[GIVEN INFORMATION Boundary: Start]
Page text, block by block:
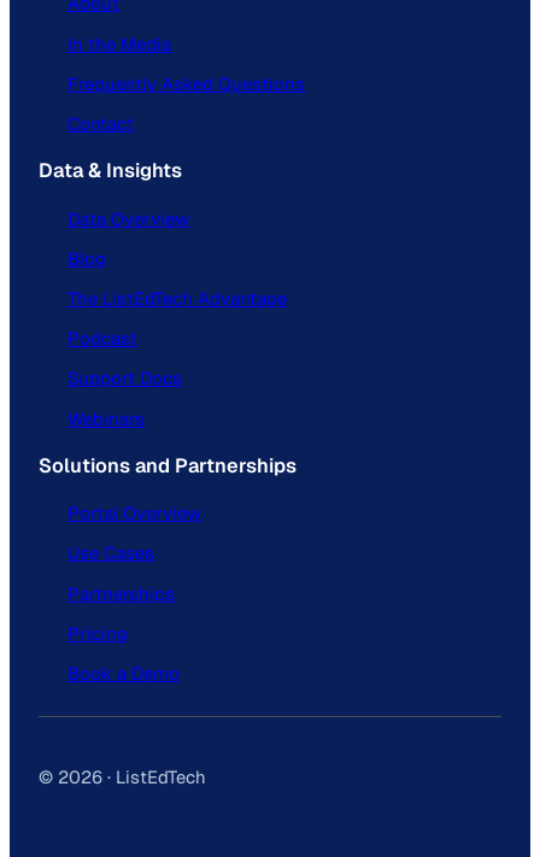
In the Media
Frequently Asked Questions
Contact
Data & Insights
Data Overview
Blog
The ListEdTech Advantage
Podcast
Support Docs
Webinars
Solutions and Partnerships
Portal Overview
Use Cases
Partnerships
Pricing
Book a Demo
© 2026 · ListEdTech
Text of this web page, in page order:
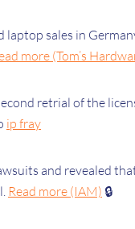
laptop sales in
more (Tom’s
retrial of the
ip fray
and revealed
Read more (IAM) 🔒
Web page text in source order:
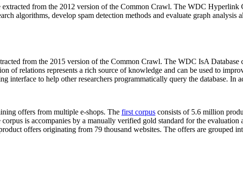
extracted from the 2012 version of the Common Crawl. The WDC
algorithms, develop spam detection methods and evaluate graph
from the 2015 version of the Common Crawl. The WDC IsA
of relations represents a rich source of knowledge and can be used to
interface to help other researchers programmatically query the database. In
offers from multiple e-shops. The first corpus consists of 5.6 million
is accompanies by a manually verified gold standard for the
offers originating from 79 thousand websites. The offers are grouped
[GIVEN INFORMATION Boundary: End]
== BRIEF ==
Tell how many lines in the records above contain "source", giving the number and no other words.

== ANSWER TO THIS TASK ==
2